>>>
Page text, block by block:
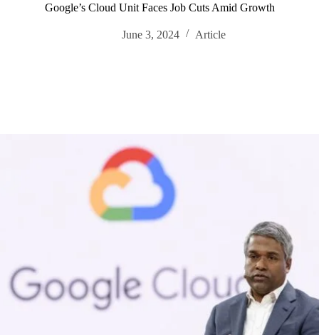
Google’s Cloud Unit Faces Job Cuts Amid Growth
June 3, 2024 Article
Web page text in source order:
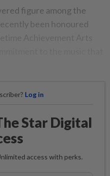
figure among the
been honoured
Log in
Star Digital
access with perks.
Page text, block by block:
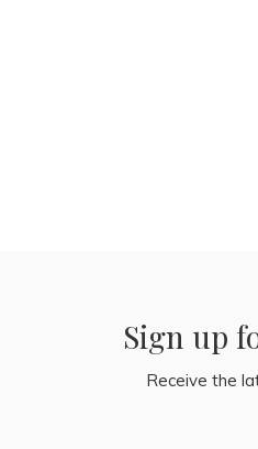
Sign up
Receive the
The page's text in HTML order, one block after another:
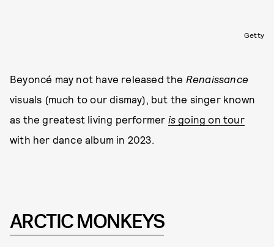
Getty
Beyoncé may not have released the Renaissance
visuals (much to our dismay), but the singer known
as the greatest living performer is going on tour
with her dance album in 2023.
ARCTIC MONKEYS
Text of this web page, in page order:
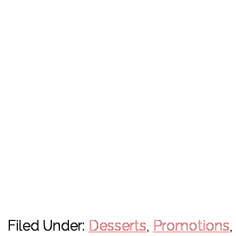
Filed Under: Desserts, Promotions,
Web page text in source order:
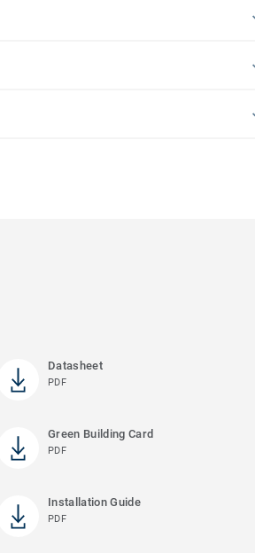
Datasheet
PDF
Green Building Card
PDF
Installation Guide
PDF
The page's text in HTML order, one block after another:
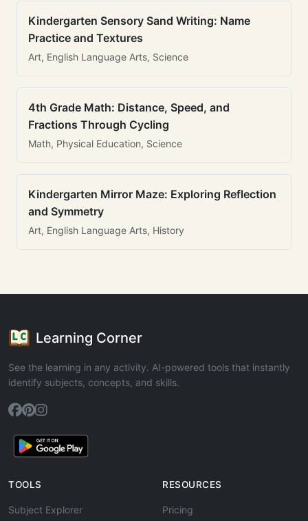
Kindergarten Sensory Sand Writing: Name
Practice and Textures
Art, English Language Arts, Science
4th Grade Math: Distance, Speed, and
Fractions Through Cycling
Math, Physical Education, Science
Kindergarten Mirror Maze: Exploring Reflection
and Symmetry
Art, English Language Arts, History
Learning Corner
See the learning in any activity. AI-powered tools that instantly
identify subjects, concepts, and skills.
TOOLS
Subject Explorer
RESOURCES
Pricing
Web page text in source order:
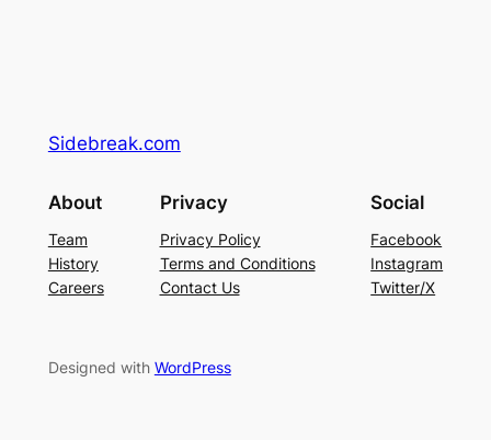
Sidebreak.com
About
Team
History
Careers
Privacy
Privacy Policy
Terms and Conditions
Contact Us
Social
Facebook
Instagram
Twitter/X
Designed with WordPress
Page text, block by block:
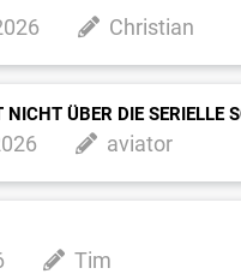
Christian
ÜBER DIE SERIELLE
aviator
Tim
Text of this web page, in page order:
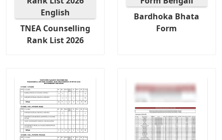
TNEA Counselling
Rank List 2026
Bardhoka Bhata
Form
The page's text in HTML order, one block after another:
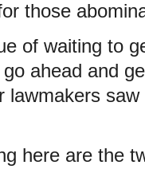
those
of waiting to
ahead and
saw
here are the
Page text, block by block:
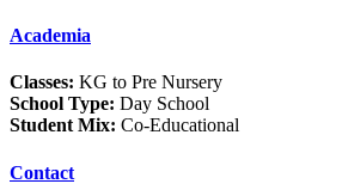
Academia
Classes: KG to Pre Nursery
School Type: Day School
Student Mix: Co-Educational
Contact
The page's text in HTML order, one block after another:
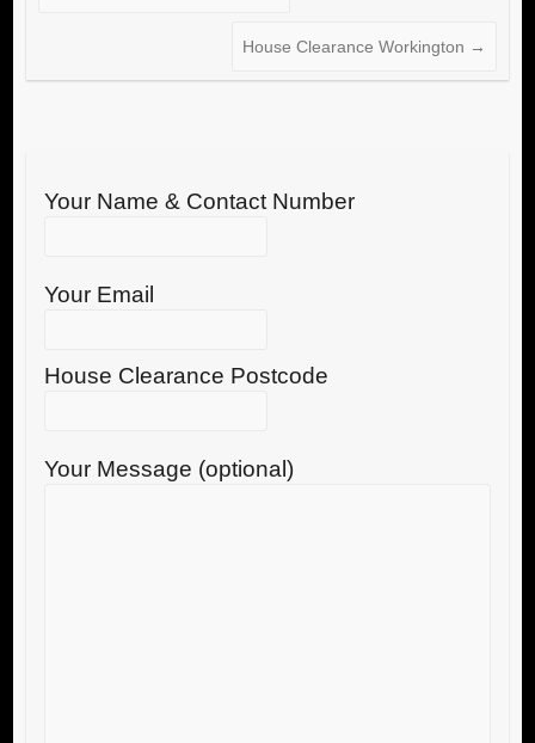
<<<
■ **Task to complete**: If an entry contains a picture, omit it; restate everything else word for word.

■ **Exercise output**:
Page text, block by block:
Google’s Cloud Unit Faces Job Cuts Amid Growth
June 3, 2024 Article
Web page text in source order:
figure among the
been honoured
Log in
Star Digital
access with perks.
Page text, block by block:
Sign up
Receive the
The page's text in HTML order, one block after another:
Getty
Beyoncé may not have released the Renaissance
visuals (much to our dismay), but the singer known
as the greatest living performer is going on tour
with her dance album in 2023.
ARCTIC MONKEYS
Text of this web page, in page order:
Filed Under: Desserts, Promotions,
Web page text in source order:
Datasheet
PDF
Green Building Card
PDF
Installation Guide
PDF
The page's text in HTML order, one block after another:
Kindergarten Sensory Sand Writing: Name
Practice and Textures
Art, English Language Arts, Science
4th Grade Math: Distance, Speed, and
Fractions Through Cycling
Math, Physical Education, Science
Kindergarten Mirror Maze: Exploring Reflection
and Symmetry
Art, English Language Arts, History
Learning Corner
See the learning in any activity. AI-powered tools that instantly
identify subjects, concepts, and skills.
TOOLS
Subject Explorer
RESOURCES
Pricing
Web page text in source order:
Sidebreak.com
About
Team
History
Careers
Privacy
Privacy Policy
Terms and Conditions
Contact Us
Social
Facebook
Instagram
Twitter/X
Designed with WordPress
Page text, block by block:
Christian
ÜBER DIE SERIELLE
aviator
Tim
Text of this web page, in page order:
TNEA Counselling
Rank List 2026
Bardhoka Bhata
Form
The page's text in HTML order, one block after another:
those
of waiting to
ahead and
saw
here are the
Page text, block by block:
Academia
Classes: KG to Pre Nursery
School Type: Day School
Student Mix: Co-Educational
Contact
The page's text in HTML order, one block after another:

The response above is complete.